An apparatus for acquiring voice information, including:

The second acquisition module is configured to collect first voice information in an environment where the device is located, and obtain second voice information currently played by all voice playback devices in the current environment from the network side, where the environment includes multiple voice playbacks. device;

A third determining module, configured to determine a first sound frequency corresponding to the first voice information and a second sound frequency corresponding to the second voice information;

A fourth determining module is configured to determine the third voice information in the first voice information according to the similarity between the first voice frequency and the second voice frequency, and delete the first voice information from the first voice information.

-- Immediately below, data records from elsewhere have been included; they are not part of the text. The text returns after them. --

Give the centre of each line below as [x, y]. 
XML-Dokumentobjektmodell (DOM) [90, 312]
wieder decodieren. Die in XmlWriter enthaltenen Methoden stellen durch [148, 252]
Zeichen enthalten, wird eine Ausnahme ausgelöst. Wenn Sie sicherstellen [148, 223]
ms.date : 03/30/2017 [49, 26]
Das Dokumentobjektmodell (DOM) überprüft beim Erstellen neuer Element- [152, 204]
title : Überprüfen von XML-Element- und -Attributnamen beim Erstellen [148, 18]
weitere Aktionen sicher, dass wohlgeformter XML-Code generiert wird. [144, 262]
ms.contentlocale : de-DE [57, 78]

Three voice messages to get the target voice message.
An apparatus for acquiring voice information, including:

A third acquisition module, configured to acquire first voice information in an environment where the device is located;

A fifth determining module, configured to determine the first feature information corresponding to the first voice information and the second feature information corresponding to the second voice information, wherein the second voice information is a voice played by the device itself;

A sixth determining module, configured to determine the third voice information in the first voice information according to the similarity between the feature information and the second feature information, and delete the third voice information from the first voice information, Get the target voice information.
A storage medium, wherein a computer program is stored in the storage medium, and the computer program is configured to execute the method according to any one of claims 1 to 8 when running.
An electronic device includes a memory and a processor, wherein the memory stores a computer program, and the processor is configured to run the computer program to execute the computer program of any one of claims 1 to 8. method.